CALGARY, Alberta (Reuters) - Falling oil prices are rekindling fears that Canada’s oil sands industry could start to put some projects on the back burner, like it did in the last financial crisis, to cope with weakening returns and stubbornly high costs.
So far, development in Northern Alberta has stayed on pace as West Texas Intermediate crude sank to current levels around $84 (54.6 pounds) a barrel, from more than $104 six weeks ago, and no analysts are calling for large volumes to get shut in.
Still, some marginal developments without money committed may be shelved if world oil prices remain low amid a worsening global economy while an oversupply of Canadian crude floods into the U.S. Midwest market, spelling ever-deeper discounts.
“Oil sands projects display some of the highest break-evens of all global upstream projects. The potential for wide and volatile differentials could result in operators delaying or cancelling unsanctioned projects,” Wood Mackenzie Ltd said in a report on Monday.
“Pure-play oil sands companies without hedges in place, such as a U.S. downstream position, are the most exposed.”
In 2008 and 2009, more than $80 billion worth of developments were shelved, rejigged or cancelled outright when oil sank below $40 a barrel and corporate credit dried up. But since then investments have roared back.
The industry currently predicts oil sands output could hit 3 million barrels a day by 2020, up from the current 1.6 million, and at least one analyst believes that to be a conservative figure.
Some projects say production could bump up against export capacity as early as 2016, a major factor in the industry’s and Ottawa’s push to advance TransCanada Corp’s (TRP.TO) Keystone XL pipeline to Texas and Enbridge Inc’s (ENB.TO) Northern Gateway pipeline to the Pacific Coast against protests from environmental groups and some native communities.
WoodMac noted an unprecedented 16 bitumen projects are slated to start up by 2016 with potential to add more than 1 million bpd of production.
Still, companies face growing risks, including a tightening skilled labour pool, clogged pipelines to U.S. markets and, most recently, competition for pipeline space and refinery purchases from North Dakota Bakken shale oil, output of which is forecast to double to 1.2 million bpd by 2015, it said.
“It’s now a new concern that oil sands operators have to handle, besides looking at costs and labour,” said Mark Oberstoetter, one of the report’s authors.

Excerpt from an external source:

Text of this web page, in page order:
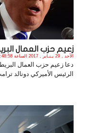
زعيم حزب العمال
الأحد , 29 يـنـاير , 2017 الساعة 5:48:58 PM
دعا زعيم حزب العمال
الرئيس الأميركي دونالد

Even before the recent drop in U.S. benchmark crude, oil sands producers were hit this winter by gaping discounts for their extra-heavy crude due to tight pipeline capacity and a glut of supply in the U.S. Midwest and Midcontinent regions.
With a discount quoted on Monday at $25 a barrel under WTI, Western Canada Select heavy blend, a frequently quoted oil price, was worth around $59 a barrel, a few dollars below even the depths of the first quarter.
Still, only the smallest and most indebted oil sands players will be put under enough financial strain to force some production off line, said Samir Kayande, analyst at ITG Investment Research in Calgary.
He pointed to Connacher Oil and Gas Ltd CLL.TO, which shut some operations during the last financial crisis and has struggled with high debt and management changes, as having among the highest chances turning off output again. However, its total bitumen output was 12,429 bpd in the first quarter, a tiny fraction of Canadian production.
For the large producers that use stream-assisted gravity drainage, or SAGD, technology to pump oil sands crude, such as Cenovus Energy Inc (CVE.TO), cash costs of production are around $25 a barrel or less, Kayande said.
Unlike open-pit mining, SAGD involves injecting steam into the ground to loosen up the tar-like bitumen so it can be pumped to the surface in wells.
“So as long as you’re achieving that in terms of your revenue, which implies a lower-than-$40 WTI price, you’re probably OK,” he said. “You’re not going to shut in as long as you’re making cash flow.”
Production costs for integrated oil sands mining and upgrading operations, such as the 350,000 bpd Syncrude Canada Ltd and Suncor Energy Inc (SU.TO) ventures, are in the $35 a barrel range. Their light, synthetic crude currently sells for less than $77.75 a barrel, still leaving a healthy margin.
But break-even costs for building new steam-driven projects are in the $65-$70 a barrel range and mining developments need at least $90-$100 oil, Kayande said. Upgrading pushes break-even levels well above $100 a barrel.
“The reason we see mining and upgrading economics as being worse is your (price) spread is similar to what you would get in the Gulf Coast, but your costs are 50 percent higher,” he said.
However, last week, Royal Dutch Shell (RDSa.L) chief executive Peter Voser said last week his integrated oil sands operation can add up to 90,000 bpd by the end of the decade by “debottlenecking” the current 255,000 bpd operation at a cost of under $50 a barrel.